SEVENTEEN
MARY
DAY 5
I shuffle to bed and sit down beside my pillow. Annoyed with the colossal weight of the everything I don’t know. I don’t know why the woman with the red couch is taking up so much space in my head. I don’t know why I have no memories of the blonde in Wayne’s wallet photo. I don’t know why I keep remembering the wrong details, or how to make it stop.
I need something to be clear, and overtly mine.
I run through my list again. Mary Ellen Boone. Seventeen. Good student. Senior. Lizzo. Strawberry allergy. Floral jackets. Dead mom, who’s not a nurse and not a brunette. Bit of a homebody. Cinnamon rolls. Purple. Homeschooled. Good catch.
This is who I am. Right?
I dig my legs under the blankets and curl into a ball. The brown-haired woman floats through my mind like a mirage. I tug at her image, trying to make her appear in a movie I’ve seen, or arm in arm with the blonde woman, or in a neighborly conversation about a shared fence.Anything that’ll place her in my life, but nothing fits and her face leaves an ache in my chest.
A tear slips down the side of my face.
Sleep washes over me like a river, so fast I don’t even remember closing my eyes.
I’m at the edge of a softball field, fidgeting in my uniform, anxious to take my turn.
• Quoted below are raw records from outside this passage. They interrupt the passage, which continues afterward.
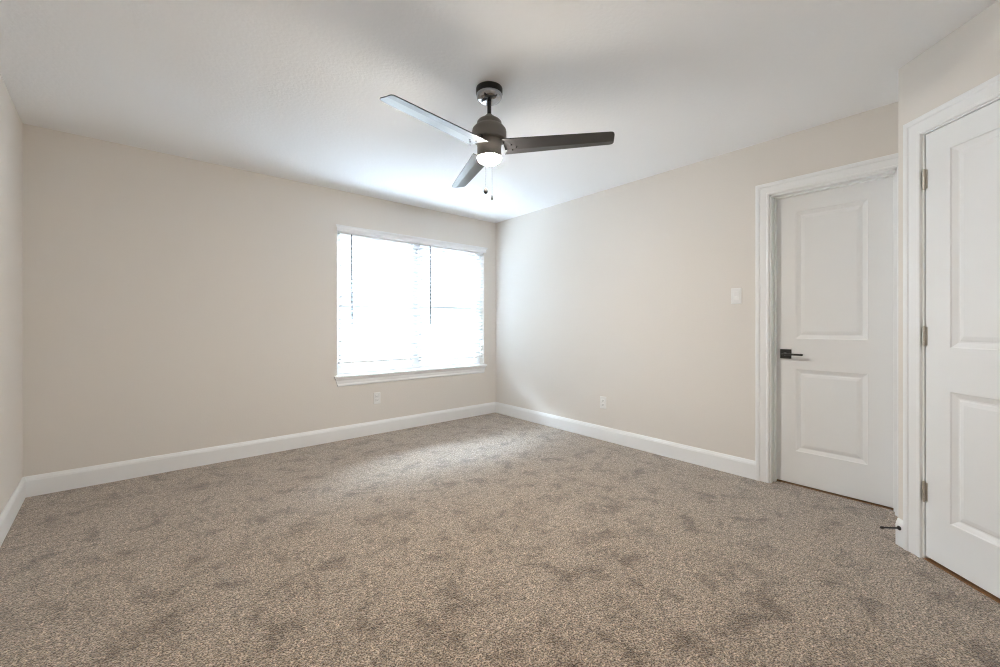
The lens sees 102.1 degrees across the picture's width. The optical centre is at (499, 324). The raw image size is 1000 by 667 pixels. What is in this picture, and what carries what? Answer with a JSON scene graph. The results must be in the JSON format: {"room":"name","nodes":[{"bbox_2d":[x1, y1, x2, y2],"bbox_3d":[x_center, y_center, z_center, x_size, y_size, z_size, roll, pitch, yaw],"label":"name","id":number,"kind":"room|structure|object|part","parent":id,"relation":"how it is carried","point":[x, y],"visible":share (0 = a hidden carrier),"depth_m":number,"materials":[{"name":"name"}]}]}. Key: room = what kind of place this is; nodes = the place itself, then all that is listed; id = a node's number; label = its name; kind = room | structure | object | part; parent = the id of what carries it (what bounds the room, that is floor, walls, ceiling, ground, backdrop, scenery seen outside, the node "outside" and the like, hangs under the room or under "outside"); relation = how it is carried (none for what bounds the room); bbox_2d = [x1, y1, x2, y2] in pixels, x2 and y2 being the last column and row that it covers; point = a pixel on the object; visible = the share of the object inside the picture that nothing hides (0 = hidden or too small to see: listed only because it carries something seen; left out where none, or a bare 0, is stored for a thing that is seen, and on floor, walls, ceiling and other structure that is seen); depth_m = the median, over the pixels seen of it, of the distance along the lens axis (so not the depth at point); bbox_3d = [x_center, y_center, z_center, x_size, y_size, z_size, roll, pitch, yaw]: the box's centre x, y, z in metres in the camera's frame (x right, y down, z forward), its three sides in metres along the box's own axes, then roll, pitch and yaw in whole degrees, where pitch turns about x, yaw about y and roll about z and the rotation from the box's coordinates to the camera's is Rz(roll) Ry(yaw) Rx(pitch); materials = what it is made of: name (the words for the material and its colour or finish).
{"room":"empty bedroom","nodes":[
{"label":"empty bedroom","id":0,"kind":"room"},
{"bbox_2d":[0,74,21,513],"bbox_3d":[-1.466,-0.095,0.814,0.140,2.440,4.905,0,0,-44],"label":"wall","id":1,"kind":"structure","parent":0,"point":[10,121],"depth_m":2.33,"materials":[{"name":"white paint"}]},
{"bbox_2d":[0,477,25,546],"bbox_3d":[-1.410,1.058,0.867,0.014,0.134,4.905,0,0,-44],"label":"baseboard","id":2,"kind":"structure","parent":1,"relation":"attached to","point":[10,511],"depth_m":2.29,"materials":[{"name":"white paint"}]},
{"bbox_2d":[22,123,495,476],"bbox_3d":[-1.630,-0.095,3.978,4.280,2.440,0.140,0,0,-40],"label":"wall","id":3,"kind":"structure","parent":0,"point":[171,303],"depth_m":3.17,"materials":[{"name":"white paint"}]},
{"bbox_2d":[24,402,494,497],"bbox_3d":[-1.580,1.058,3.919,4.000,0.134,0.014,0,0,-40],"label":"baseboard","id":4,"kind":"structure","parent":3,"relation":"attached to","point":[58,481],"depth_m":3.32,"materials":[{"name":"white paint"}]},
{"bbox_2d":[374,392,379,403],"bbox_3d":[-1.272,0.757,4.183,0.072,0.118,0.009,0,0,-40],"label":"wall outlet","id":5,"kind":"object","parent":3,"relation":"attached to","point":[377,394],"visible":1,"depth_m":4.18,"materials":[{"name":"white plastic"}]},
{"bbox_2d":[334,231,486,386],"bbox_3d":[-0.927,-0.170,4.548,1.870,1.541,0.167,0,0,-40],"label":"window","id":6,"kind":"structure","parent":3,"relation":"in","point":[415,369],"depth_m":4.53,"materials":[{"name":"white plastic"}]},
{"bbox_3d":[-1.310,-0.217,4.303,0.815,1.355,0.038,0,0,-40],"label":"sash","id":7,"kind":"part","parent":6,"relation":"part of","materials":[{"name":"white plastic"}]},
{"bbox_2d":[338,231,418,363],"bbox_3d":[-1.247,-0.278,4.243,0.872,1.321,0.075,0,0,-40],"label":"window blind","id":8,"kind":"object","parent":6,"relation":"attached to","point":[347,240],"visible":0.99,"depth_m":4.22,"materials":[{"name":"white plastic"}]},
{"bbox_3d":[-1.512,-0.259,4.030,0.002,1.273,0.057,0,0,-40],"label":"ladder cord","id":9,"kind":"part","parent":8,"relation":"part of","materials":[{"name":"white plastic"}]},
{"bbox_3d":[-1.253,0.373,4.250,0.864,0.020,0.052,0,0,-40],"label":"rail","id":10,"kind":"part","parent":8,"relation":"part of","materials":[{"name":"white plastic"}]},
{"bbox_3d":[-0.993,-0.259,4.470,0.002,1.273,0.057,0,0,-40],"label":"ladder cord","id":11,"kind":"part","parent":8,"relation":"part of","materials":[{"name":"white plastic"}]},
{"bbox_3d":[-0.619,-0.217,4.887,0.815,1.355,0.038,0,0,-40],"label":"sash","id":12,"kind":"part","parent":6,"relation":"part of","materials":[{"name":"white plastic"}]},
{"bbox_2d":[418,243,482,361],"bbox_3d":[-0.564,-0.264,4.820,0.888,1.349,0.075,0,0,-40],"label":"window blind","id":13,"kind":"object","parent":6,"relation":"attached to","point":[430,250],"visible":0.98,"depth_m":4.79,"materials":[{"name":"white plastic"}]},
{"bbox_3d":[-0.835,-0.244,4.604,0.002,1.301,0.057,0,0,-40],"label":"ladder cord","id":14,"kind":"part","parent":13,"relation":"part of","materials":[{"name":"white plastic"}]},
{"bbox_3d":[-0.570,0.401,4.827,0.880,0.020,0.052,0,0,-40],"label":"rail","id":15,"kind":"part","parent":13,"relation":"part of","materials":[{"name":"white plastic"}]},
{"bbox_2d":[336,224,487,252],"bbox_3d":[-0.878,-0.939,4.492,1.857,0.060,0.046,0,0,-40],"label":"window valance","id":16,"kind":"object","parent":3,"relation":"attached to","point":[341,228],"visible":1,"depth_m":4.37,"materials":[{"name":"white plastic"}]},
{"bbox_2d":[0,0,997,222],"bbox_3d":[0.322,-1.375,2.289,5.200,0.120,5.240,0,0,-40],"label":"ceiling","id":17,"kind":"structure","parent":0,"point":[286,89],"depth_m":2.15,"materials":[{"name":"white paint"}]},
{"bbox_2d":[380,81,614,199],"bbox_3d":[-0.173,-1.018,2.220,1.124,0.594,1.190,0,0,-40],"label":"ceiling fan","id":18,"kind":"object","parent":17,"relation":"hanging from","point":[489,133],"visible":1,"depth_m":2.18,"materials":[{"name":"black metal"}]},
{"bbox_3d":[-0.303,-0.986,1.966,0.140,0.028,0.596,0,0,41],"label":"blade","id":19,"kind":"part","parent":18,"relation":"part of","materials":[{"name":"silver wood"}]},
{"bbox_3d":[-0.193,-0.986,2.600,0.140,0.028,0.596,0,0,-21],"label":"blade","id":20,"kind":"part","parent":18,"relation":"part of","materials":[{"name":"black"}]},
{"bbox_3d":[0.308,-0.986,2.182,0.596,0.028,0.140,0,0,11],"label":"blade","id":21,"kind":"part","parent":18,"relation":"part of","materials":[{"name":"black wood"}]},
{"bbox_2d":[0,413,999,666],"bbox_3d":[0.367,1.175,2.236,5.200,0.100,5.100,0,0,-40],"label":"floor","id":22,"kind":"structure","parent":0,"point":[492,539],"depth_m":1.87,"materials":[{"name":"carpet"}]},
{"bbox_2d":[777,479,893,509],"bbox_3d":[2.216,1.123,2.702,0.054,0.003,0.668,0,0,-40],"label":"threshold","id":23,"kind":"object","parent":22,"relation":"on","point":[777,479],"visible":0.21,"depth_m":2.67,"materials":[{"name":"brown wood"}]},
{"bbox_2d":[924,558,999,603],"bbox_3d":[2.081,1.123,1.552,0.140,0.005,0.804,0,0,4],"label":"threshold","id":24,"kind":"object","parent":22,"relation":"on","point":[930,560],"visible":0.4,"depth_m":1.77,"materials":[{"name":"brown wood"}]},
{"bbox_2d":[496,102,897,460],"bbox_3d":[1.226,-0.095,3.807,0.140,2.440,3.810,0,0,-40],"label":"wall","id":25,"kind":"structure","parent":0,"point":[621,294],"depth_m":3.53,"materials":[{"name":"white paint"}]},
{"bbox_2d":[600,396,605,408],"bbox_3d":[1.007,0.758,3.949,0.009,0.118,0.072,0,0,-40],"label":"wall outlet","id":26,"kind":"object","parent":25,"relation":"attached to","point":[602,399],"visible":1,"depth_m":3.95,"materials":[{"name":"white plastic"}]},
{"bbox_2d":[495,402,755,479],"bbox_3d":[0.900,1.058,4.072,0.014,0.134,2.985,0,0,-40],"label":"baseboard","id":27,"kind":"structure","parent":25,"relation":"attached to","point":[743,467],"depth_m":3.61,"materials":[{"name":"white paint"}]},
{"bbox_2d":[731,288,741,303],"bbox_3d":[1.776,-0.218,3.038,0.012,0.118,0.072,0,0,-40],"label":"light switch","id":28,"kind":"object","parent":25,"relation":"attached to","point":[736,293],"visible":1,"depth_m":3.04,"materials":[{"name":"white plastic"}]},
{"bbox_2d":[755,153,897,516],"bbox_3d":[2.176,0.058,2.668,0.158,2.134,0.820,0,0,-40],"label":"door frame","id":29,"kind":"structure","parent":25,"relation":"attached to","point":[767,195],"depth_m":2.88,"materials":[{"name":"white paint"}]},
{"bbox_2d":[777,177,893,507],"bbox_3d":[2.186,0.102,2.676,0.103,2.022,0.626,0,0,-40],"label":"door","id":30,"kind":"structure","parent":25,"relation":"in","point":[835,247],"depth_m":2.66,"materials":[{"name":"white paint"}]},
{"bbox_3d":[2.040,0.205,2.815,0.059,0.021,0.124,0,0,-40],"label":"lever","id":31,"kind":"part","parent":30,"relation":"part of","materials":[{"name":"black metal"}]},
{"bbox_2d":[898,0,999,519],"bbox_3d":[2.061,-0.095,1.263,0.140,2.440,1.620,0,0,4],"label":"wall","id":32,"kind":"structure","parent":0,"point":[967,57],"depth_m":1.89,"materials":[{"name":"white paint"}]},
{"bbox_2d":[880,526,900,529],"bbox_3d":[1.987,1.033,2.058,0.090,0.022,0.022,0,0,4],"label":"door stop","id":33,"kind":"object","parent":32,"relation":"attached to","point":[881,527],"visible":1,"depth_m":2.06,"materials":[{"name":"black metal"}]},
{"bbox_2d":[895,518,902,547],"bbox_3d":[2.039,1.058,2.054,0.014,0.134,0.046,0,0,4],"label":"baseboard","id":34,"kind":"structure","parent":32,"relation":"attached to","point":[899,522],"depth_m":2.06,"materials":[{"name":"white paint"}]},
{"bbox_2d":[903,74,999,558],"bbox_3d":[2.072,0.059,1.553,0.158,2.131,0.956,0,0,4],"label":"door frame","id":35,"kind":"structure","parent":32,"relation":"attached to","point":[915,131],"depth_m":1.97,"materials":[{"name":"white paint"}]},
{"bbox_2d":[922,100,999,597],"bbox_3d":[2.031,0.098,1.562,0.047,2.015,0.774,0,0,3],"label":"door","id":36,"kind":"structure","parent":32,"relation":"in","point":[961,176],"depth_m":1.77,"materials":[{"name":"white paint"}]}
]}
I flick my wrist and twirl the bat in my hand. I’m going to knock the crap out of a ball today, and I’m so excited for it. I stare at Kelly’s back, still at the plate as she tips the third pitch and sends it skittering toward third base. She makes it to first with a breath to spare, and now it’s time. I smile. I live for this shit. The pressure. The eyes on me. All three teammates tense on their bases, ready to run. They know what’s coming.
I walk toward home plate, Coach clapping me on the shoulder as I pass, and look up into the bleachers. She’s right there, in the front row, like she always is. Still in her work uniform, she tugs her hair up off her neck and winks at me. She knows what’s about to happen too, and the pride is already there on her face.
I step up to home plate and the field fizzles away.
I’m in the car with Wayne on our way back from our trip to Waybrooke, fogging up the window in my Benadryl haze. The trees loom over the car, getting closer and closer every time I breathe, until they brush the top of the van. I sit up in alarm as the branches scrape the paint off the vehicle, clawing at the windows.
“What’s going on?” I ask Wayne.
He smiles at me, and all his teeth are fangs. “Everything is okay.”
The branches break through the glass. I disappear.
I’m sitting with a girl I know in an assembly. She props her feet beside mine on the bench in front of us. We’re wearing identical sequin Converse, though hers are silver and mine are black. The gym bursts with sound, athousand voices all screaming at the top of their lungs. A teacher brandishes a microphone in the middle of the gym, surrounded by students amped up on school spirit. Behind him, at the top of a huge set of bleachers is a long paper sign with Freshman painted in red. The juniors have a maroon one with white letters to the left, and the sophomores have a black and gold one on the right.
“I can’t hear you, seniors!” he yells, looking up at our section.
My side of the gym erupts in screams.
The girl with the matching shoes laughs and says, “School spirit is dumb, but holy shit is it infectious.”
I couldn’t agree more.
The gym dissolves, replaced with a dimly lit kitchen.
I’m sitting at an island with metal stools. The woman with the brown hair beams at me and pushes a gold plastic plate across the counter. The lump on the plate looks vaguely like a cake, covered in fudge frosting. A set of black glitter “17” candles blaze on the top, but the whole thing tilts to one side like it’s melting, and I laugh. She’s never been a baker—or a cook of any kind, really—but she tries every birthday. No matter what’s going on, or how much attitude I’ve thrown at her.
She starts singing happy birthday with a soft, breathy voice, but she changes some of the words. Like always. “Happy birthday to you, happy birthday to you, you’re gorgeous and perfect, annnnnnnd I love you lots too!”
I blow out the candles and swipe a glob of frosting off the top. “You do know the actual song, right?”
She pretends to be offended, clutching her hand to her chest. “I’ve been singing it wrong since the day you were born, sweet thing. I’m not about to change it up now. I’m too old. Set in my ways.”
I shove a chunk of chocolate cake into my mouth. “You’re thirty-nine. You’re not old. Now are you going to help me eat this monstrosity or not?”
“I thought you’d never ask.” She brandishes a fork, unlike my rude ass, and scoops up a bite. “Happy birthday, baby girl.”
The happy feeling in my chest spreads through my entire body, and I smile. “Love you, Mom.”